For Ranking Member Rep. Bobby Scott (D-VA-3) and committee Democrats, the field hearing format presented a challenge. Arguing against a program in a room full of its beneficiaries and their families requires careful messaging. Democrats broadly support phasing out subminimum wages as a civil rights issue, but the optics of telling local workers and parents that their program should end are politically difficult.
The Coalition for the Preservation of Employment Choice spent $30,000 in the fourth quarter of 2025 alone lobbying against H.R. 4771 and S. 2438 through K&L Gates LLP. Neither Opportunities, Inc. nor TransCen appears in federal lobbying records, and neither organization made federal campaign contributions — consistent with their nonprofit status.
Wisconsin is a perennial battleground state. Disability employment policy resonates with caregiving families and suburban voters — constituencies both parties are courting.
The other side
Disability rights advocates view 14(c) as legalized discrimination. Disability Belongs™ called it "The Civil Rights Fight Hidden in Your Paycheck" in January 2026. The National Council on Disability, an independent federal agency, has called for ending 14(c) for years.

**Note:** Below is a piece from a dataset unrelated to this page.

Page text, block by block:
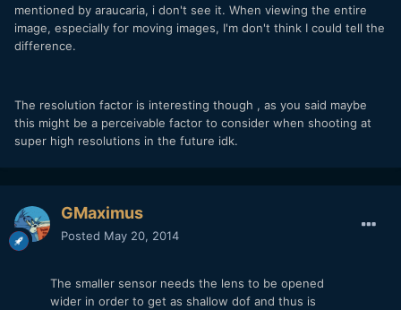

Dr. Owens' testimony represented this view on the panel. TransCen, Inc. promotes competitive integrated employment — the model where people with disabilities work in mainstream settings at or above minimum wage. Proponents point to states that have already eliminated subminimum wages without the catastrophic job losses that defenders predict.
The Federal Register notice withdrawing the Biden rule summarized the reform argument: commenters said "the payment of subminimum wages is an unfair, antiquated, and discriminatory pay practice" and that 14(c) certificates are "no longer necessary," as demonstrated by states that have already moved away from them.
What's next
The hearing builds a record that could inform several legislative vehicles. The Workforce Innovation and Opportunity Act is due for reauthorization — and any WIOA bill could include provisions addressing 14(c). The Transformation to Competitive Integrated Employment Act sits in this committee's jurisdiction. Fiscal year 2026 appropriations for the Labor Department could also include riders affecting 14(c) enforcement or new certificate issuance.
No markup has been scheduled. The committee has not announced follow-up hearings on the topic.
The bottom line
The Trump administration handed Congress the 14(c) question by withdrawing the regulatory phase-out — and the House Education and Workforce Committee is using field hearings to shape the answer on its own terms.